What this task involves » Search the data below for "equity"; list each line that holds it.

Exercise data »
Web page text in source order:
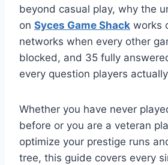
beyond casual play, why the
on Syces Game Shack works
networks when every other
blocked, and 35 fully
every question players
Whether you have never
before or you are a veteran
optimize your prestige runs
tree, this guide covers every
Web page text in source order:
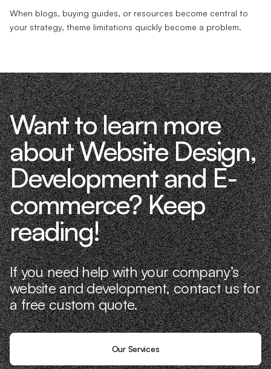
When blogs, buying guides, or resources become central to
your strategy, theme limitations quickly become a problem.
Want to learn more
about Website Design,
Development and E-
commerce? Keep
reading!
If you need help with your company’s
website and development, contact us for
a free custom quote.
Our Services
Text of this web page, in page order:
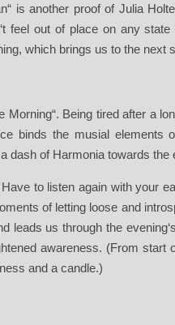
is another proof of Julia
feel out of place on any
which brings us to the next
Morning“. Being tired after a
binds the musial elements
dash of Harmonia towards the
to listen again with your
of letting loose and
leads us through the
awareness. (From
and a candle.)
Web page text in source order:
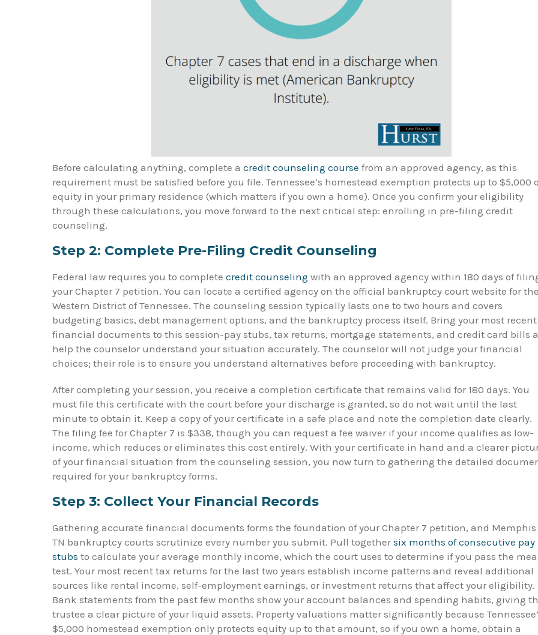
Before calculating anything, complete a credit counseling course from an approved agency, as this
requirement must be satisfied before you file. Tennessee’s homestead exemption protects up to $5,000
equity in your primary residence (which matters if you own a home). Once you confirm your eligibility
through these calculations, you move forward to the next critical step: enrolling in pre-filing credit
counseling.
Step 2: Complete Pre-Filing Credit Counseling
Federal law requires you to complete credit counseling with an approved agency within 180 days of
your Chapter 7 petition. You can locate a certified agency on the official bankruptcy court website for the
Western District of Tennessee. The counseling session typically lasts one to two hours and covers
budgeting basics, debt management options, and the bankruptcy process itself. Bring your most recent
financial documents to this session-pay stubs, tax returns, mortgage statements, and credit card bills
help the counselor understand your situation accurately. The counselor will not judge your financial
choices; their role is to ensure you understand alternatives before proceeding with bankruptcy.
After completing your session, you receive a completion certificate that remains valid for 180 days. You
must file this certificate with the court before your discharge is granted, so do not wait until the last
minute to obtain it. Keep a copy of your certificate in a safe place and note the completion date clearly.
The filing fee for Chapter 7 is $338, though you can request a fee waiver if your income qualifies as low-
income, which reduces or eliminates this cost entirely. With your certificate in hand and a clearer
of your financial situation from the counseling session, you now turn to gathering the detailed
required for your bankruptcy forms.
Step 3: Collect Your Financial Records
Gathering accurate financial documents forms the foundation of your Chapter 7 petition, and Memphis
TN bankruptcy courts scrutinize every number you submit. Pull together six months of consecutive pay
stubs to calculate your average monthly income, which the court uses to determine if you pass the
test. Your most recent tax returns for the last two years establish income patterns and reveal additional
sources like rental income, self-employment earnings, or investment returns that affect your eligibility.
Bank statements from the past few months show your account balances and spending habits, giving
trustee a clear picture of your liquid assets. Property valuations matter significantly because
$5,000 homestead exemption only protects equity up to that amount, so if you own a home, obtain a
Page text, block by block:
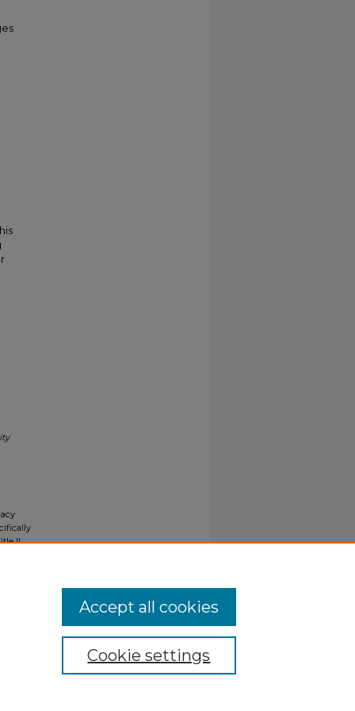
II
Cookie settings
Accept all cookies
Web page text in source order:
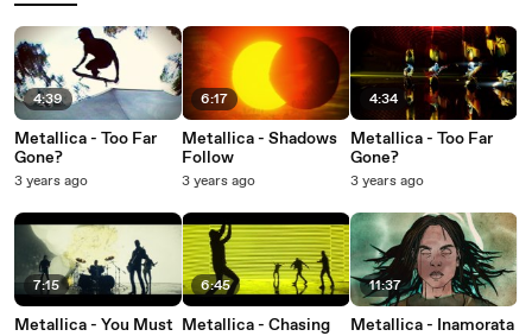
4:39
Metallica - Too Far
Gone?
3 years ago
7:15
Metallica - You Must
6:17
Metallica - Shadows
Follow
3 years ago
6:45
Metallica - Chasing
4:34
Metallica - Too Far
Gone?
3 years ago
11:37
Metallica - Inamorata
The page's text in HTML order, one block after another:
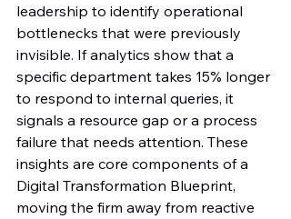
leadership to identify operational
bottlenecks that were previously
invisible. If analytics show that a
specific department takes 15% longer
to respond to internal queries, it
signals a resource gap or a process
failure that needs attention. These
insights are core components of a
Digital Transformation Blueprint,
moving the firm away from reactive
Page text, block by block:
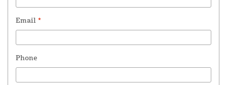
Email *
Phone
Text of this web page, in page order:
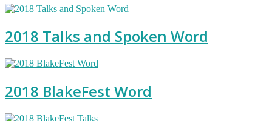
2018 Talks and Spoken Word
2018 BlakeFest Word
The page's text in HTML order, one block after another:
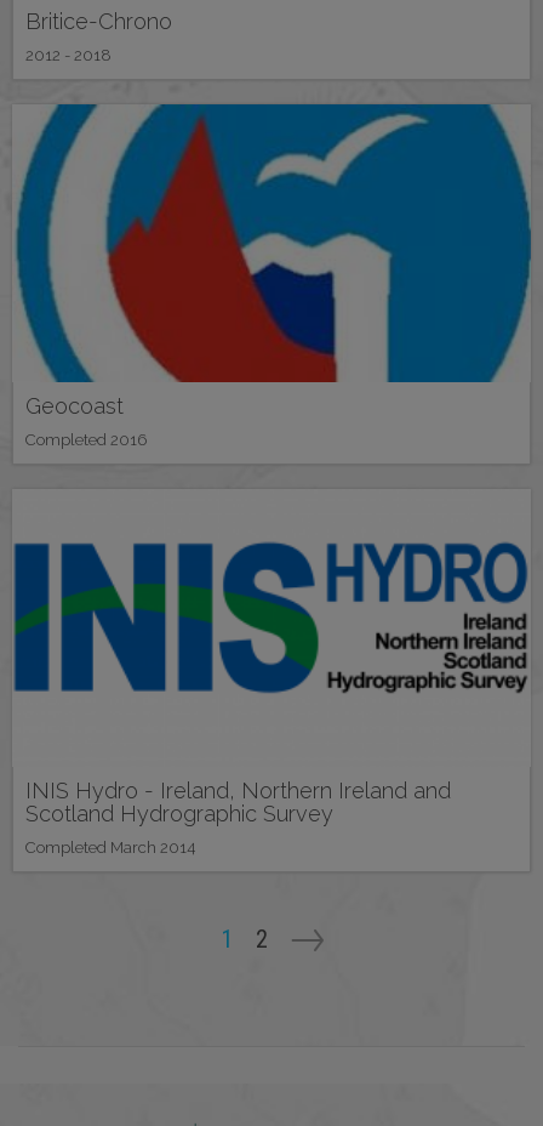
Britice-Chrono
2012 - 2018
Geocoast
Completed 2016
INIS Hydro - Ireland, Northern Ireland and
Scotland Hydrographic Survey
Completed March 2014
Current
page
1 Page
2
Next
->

Exercise solution »
equity in your primary residence (which matters if you own a home). Once you confirm your eligibility
$5,000 homestead exemption only protects equity up to that amount, so if you own a home, obtain a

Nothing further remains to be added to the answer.